# Good deals on pork?



## cowboyhermit (Nov 10, 2012)

Just wondering if this is just local or what.
There was talk in another thread about beef prices going down and I was saying it didn't look like it would happen anytime soon. WELL, I have been keeping an eye on pork prices in the grocery store lately, looking to pick up some hams and that sort of things but no deals then the last couple weeks everyone has it on sale, real good prices on hams, pork loins, etc 
Sooo, am wondering if this is a trend, if so beef may follow for reasons I would rather not get into for the sake of brevity and sanity


----------



## swjohnsey (Jan 21, 2013)

I buy pork shoulder/butt packer bags about a buck a pound on sale.


----------



## OldCootHillbilly (Jul 9, 2010)

We ain't had a decent sale here in months. Matter a fact pig price just like cow has been goin up along with chicken. Sucks. Only time we get a deal be ifin it's gettin close ta the sell by date.


----------



## cowboyhermit (Nov 10, 2012)

Well, there were some decent deals on chicken too so maybe it will come your way, same thing up here a month ago with the no good deals. I don't buy a lot of meat in the grocery store but if it is a good price and from a reputable company in North America I occasionally grab a bunch. I scratch my head sometimes when I can get more/lb for a live animal than I can pay for packaged meat  
We produce way more livestock than we consume in this area so sometimes it gets cheap here first (oops, ur in Iowa, guess there is probably a lot of livestock around you too  )


----------



## mdprepper (Jan 22, 2010)

In my area pork has been much less expensive than beef. Bacon is still outrageously high but the loins, butts/shoulders are very reasonable. I buy hams during the holidays to put in the freezer so I have not checked those prices. Beef is running $3.49 for ground (80/20) with steaks and roasts much higher.


----------



## ZoomZoom (Dec 18, 2009)

The wife picked up a pork loin last week for $1.79/lb. I was going to buy an entire pig to put in the freezer last year but it actually ended up being more $ per pound when we can get loins at that price.


----------



## PackerBacker (Dec 13, 2012)

mdprepper said:


> In my area pork has been much less expensive than beef.

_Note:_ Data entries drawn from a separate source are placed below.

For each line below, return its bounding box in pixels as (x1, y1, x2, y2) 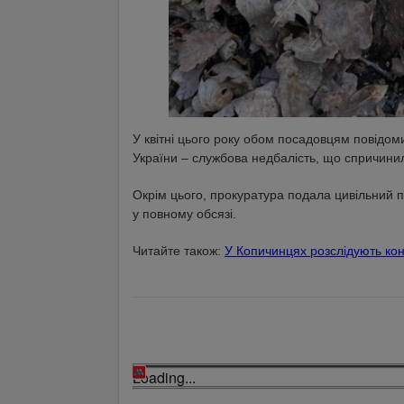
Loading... (133, 366, 196, 388)
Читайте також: (133, 243, 225, 258)
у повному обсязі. (133, 206, 236, 221)
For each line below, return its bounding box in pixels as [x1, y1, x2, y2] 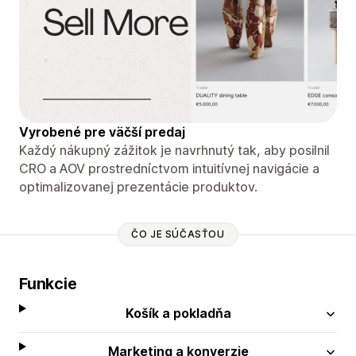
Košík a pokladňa [125, 304, 231, 321]
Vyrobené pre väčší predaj [19, 123, 185, 140]
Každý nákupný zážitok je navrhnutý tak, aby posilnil [19, 141, 330, 158]
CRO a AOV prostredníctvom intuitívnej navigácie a [19, 160, 319, 176]
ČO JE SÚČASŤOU [131, 228, 225, 241]
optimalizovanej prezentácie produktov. [19, 178, 257, 195]
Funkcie [19, 273, 77, 293]
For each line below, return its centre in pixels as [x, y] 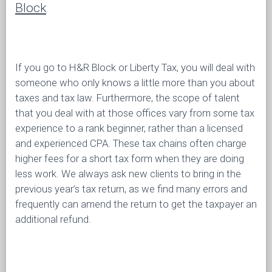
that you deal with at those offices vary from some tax [135, 113]
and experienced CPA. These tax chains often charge [131, 143]
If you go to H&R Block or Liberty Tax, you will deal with [135, 67]
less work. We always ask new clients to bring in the [128, 174]
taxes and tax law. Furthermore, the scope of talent [127, 98]
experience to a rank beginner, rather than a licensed [129, 128]
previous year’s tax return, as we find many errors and [131, 189]
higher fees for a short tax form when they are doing [130, 158]

Isn't pork always less money then beef?

OP, meat sales are the norm for this time of year. That said I haven't seen anything worth typing aboot yet.

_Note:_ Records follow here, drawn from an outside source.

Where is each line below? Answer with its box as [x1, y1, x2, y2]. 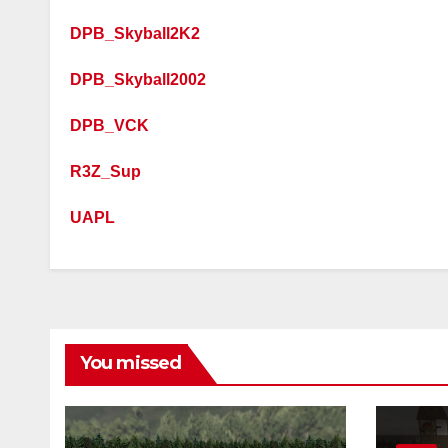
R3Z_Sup [70, 163, 141, 180]
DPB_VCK [70, 117, 149, 134]
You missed [80, 352, 181, 374]
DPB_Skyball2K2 [70, 25, 200, 42]
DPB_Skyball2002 [70, 71, 206, 88]

Buy what you can now because nothing will be getting any cheaper. Between cost of production and our dollar's situation it can only go one way.


----------



## cowboyhermit (Nov 10, 2012)

Beef should be more expensive than pork  it usually is, they make up for it a bit with the bacon though.

This is not quite the time of year that we usually get the really good meat sales up here. We tend to pay a bit more for food than south of the border, but taking that into account I am talking about nice hams (real ones of course) for around $1/lb. Lean boneless cuts for 1.50 or less, like I say this is at a small grocery store, not a place that is particularly cheap. Compared to what they were charging a month ago these are really good deals.

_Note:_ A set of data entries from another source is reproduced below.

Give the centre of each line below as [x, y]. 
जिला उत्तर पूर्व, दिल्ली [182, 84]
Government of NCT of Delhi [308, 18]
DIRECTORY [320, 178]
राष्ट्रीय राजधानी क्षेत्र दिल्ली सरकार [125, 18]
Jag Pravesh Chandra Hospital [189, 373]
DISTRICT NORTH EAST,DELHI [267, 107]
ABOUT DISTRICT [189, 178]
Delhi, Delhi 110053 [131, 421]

We are in Canada so our dollar situation is a bit different.

I am hoping livestock prices stay up but if this is just the retail/processors eating into their margins for marketing purposes that is fine with me


----------



## Grimm (Sep 5, 2012)

Pork and lamb will go down in a few months as it gets closer to Easter.


----------



## ONEOLDCHIEF (Jan 5, 2012)

The meat that is on sale, is the GMO meat. They just want to see what it will do to us... Do not think they have not been introducing it into our food chain...


----------



## ONEOLDCHIEF (Jan 5, 2012)

The meat that is on sale, is the GMO meat. They just want to see what it will do to us... Do not think they have not been introducing it into our food chain...


----------



## PackerBacker (Dec 13, 2012)

:scratch:scratch


----------



## cowboyhermit (Nov 10, 2012)

Sorry ONEOLDCHIEF, are you joking? There is no GMO pork in Canada and I know many large scale pork producers.


----------